The translation received two prizes in 1996 - the one from the State Sahitya Academy and the other from Upali Newspapers Ltd. Prof. Chaman Nahal, (born in 1927) is a novelist, academic, editor and commentator. Nahal was educated at Murray College, Sialkot, and Hindu College, Delhi.

He did his M A (English) from Delhi University and received a British Council Scholarship in Humanities (1959-61) for higher studies at the university of Nottingham from where he obtained his PhD. He was a senior Fullbright scholar at Princeton University, USA from 1967 to 1970. He has been long teaching English at Delhi University where he is a professor now.

He has also taught at Lake Island College, USA, and in the universities of Japan and Malaysia. His novels include 'My true faces' (1972), 'Azadi' (1975), 'Into other dawn' (1977), 'The English Queens' (1979) and 'The crown and the loin cloth' (1981). He has also been editing a journal, The Humanities Review.

He has brought out a collection of short stories too, 'The weird Dance' (1965). His two critical works are 'D. H. Lawrence: Eastern View' (1970) and 'The narrative pattern in the works of Hemingway'. His other works are 'A conversation with J. Krishnamurthy' and 'Drugs and the other self'.

Historical novelist

Nahal is chiefly a historical novelist. Most of his works are written against the backdrop of the pre-independence, Independence and post-independence eras present intense human studies in characters and situations.

He is an affirmationist who affirms the values of life, hope, faith and universal love. He views the changing epoch from the point of view of a humanist. Azadi won him the Sahitya Academic award for 1977.

The British Queens won the Federation of Publishers prize. His critiques of Lawrence and Hemingway are also penetrating studies. When the first edition of 'Azadi' in Sinhala appeared Prof. Nahal sent a note which exemplified the importance of cross cultural creative studies in the following terms.

The translator has a special role to play in the dissemination of culture. But for these selfless scholars, many of us would never have known Russian literature, or German or French.

But for them in India would never have known our sacred books, the Vedas, or epics, the Ramayana and the Mahabharata. But for them we would never have known the profound sayings of Lord Buddha or the rock edicts of Ashoka. Consequently, but for them, our mind would never have had such a fund of folklore, legends, rituals and customs to lean upon.

It must be equally gratifying for the author so translated into another language.

At one jump, he acquires thousands of new friends he may never see physically but whom he would be meeting spiritually on a continuing basis.

I, therefore, feel extremely indebted to Kusum Disanayaka for making Azadi available in Sinhala.

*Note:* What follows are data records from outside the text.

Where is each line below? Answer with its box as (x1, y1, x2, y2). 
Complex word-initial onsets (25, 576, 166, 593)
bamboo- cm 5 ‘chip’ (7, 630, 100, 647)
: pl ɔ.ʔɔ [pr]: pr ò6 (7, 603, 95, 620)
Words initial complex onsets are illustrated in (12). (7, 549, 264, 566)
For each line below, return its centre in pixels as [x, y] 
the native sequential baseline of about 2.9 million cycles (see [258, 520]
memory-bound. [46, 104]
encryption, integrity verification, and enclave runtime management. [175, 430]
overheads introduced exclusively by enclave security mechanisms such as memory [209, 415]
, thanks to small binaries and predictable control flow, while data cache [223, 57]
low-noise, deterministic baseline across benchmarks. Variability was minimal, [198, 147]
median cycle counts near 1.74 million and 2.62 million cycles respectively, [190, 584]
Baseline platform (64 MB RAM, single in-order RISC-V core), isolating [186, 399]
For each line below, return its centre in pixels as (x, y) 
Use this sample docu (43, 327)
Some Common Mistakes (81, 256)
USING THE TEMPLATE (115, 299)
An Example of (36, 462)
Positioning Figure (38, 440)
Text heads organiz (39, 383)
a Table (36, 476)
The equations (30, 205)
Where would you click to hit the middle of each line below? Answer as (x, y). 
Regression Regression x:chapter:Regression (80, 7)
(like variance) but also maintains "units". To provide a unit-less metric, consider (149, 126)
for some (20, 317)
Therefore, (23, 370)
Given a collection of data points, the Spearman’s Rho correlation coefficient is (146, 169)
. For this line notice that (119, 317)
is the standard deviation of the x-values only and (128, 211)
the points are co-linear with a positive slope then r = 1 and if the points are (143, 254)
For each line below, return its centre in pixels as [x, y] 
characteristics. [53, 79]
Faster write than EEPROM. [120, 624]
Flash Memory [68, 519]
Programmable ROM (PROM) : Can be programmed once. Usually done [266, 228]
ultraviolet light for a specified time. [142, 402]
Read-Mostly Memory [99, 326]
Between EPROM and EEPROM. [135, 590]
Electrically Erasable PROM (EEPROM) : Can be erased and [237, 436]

The English speaking people in Sri Lanka might be familiar with the novel. Now the circle is going to expand considerably.

Sri Lanka has been closely associated with India for centuries. For me, it has a very private fascination because of the way the Rama story was narrated to me by my elders.

They invariably referred to Ravana's fabulous town as the golden Lanka - a city entirely made of gold, every single house, every single street. No other fable or story they told had such city in it.

Golden places

Golden temples may be, golden palaces may be, but not the whole city. When I grew up, I searched for myths around the world for a similar marvel, only to draw a blank. Even Troy was not made of gold, or camelot, or El Dorado.

And weren't Sri Lankans the first people ever to have the aeroplane (vertically taking off and touching down too)? Didn't Rama and Sita travel back to Ayodhya from Sri Lanka the end of their exile by a viman, by a plane - taking more or less the same time as we do today? I'm so glad to have reached this island of perpetual wonder embedded in my heart.

Returning to his homeland from Sri Lanka, followed by the launch of the Sinhala work, Prof. Nahal wrote a column titled 'story line' in Hindustan Times (10.09.1995) wherein he had the following to state. All good things in life come your way only accidentally.

I must have been passing through one such lucky phase, when I received a letter from Kusum Disanayaka of Colombo some years ago, offering to translate my novel Azadi into Sinhala.

It was that propitious beginning, which landed me in Sri Lanka last month for the launch of Children of Fire - what Azadi became in the Sinhala version.

Lanka is sewed into the imagination of each Indian from his childhood. And one feature haunting us above all is that it was a 'golden' of gold including every single house, every single street.

No other myth known to man speak of such a fabulous city; golden palaces may be, golden temples may be, but not the whole city. Even Troy was not made of gold, or camelot, or El Dorado.

About the launch ceremony he said, the launch was held at the Sri Lanka Foundation Institute in Independence square, and I give some details to show how close Sri Lanka is to us in many ways and yet how different.

Ceremony

There was a lamp lit at the beginning of the ceremony, but there was no music or singing - no invocation.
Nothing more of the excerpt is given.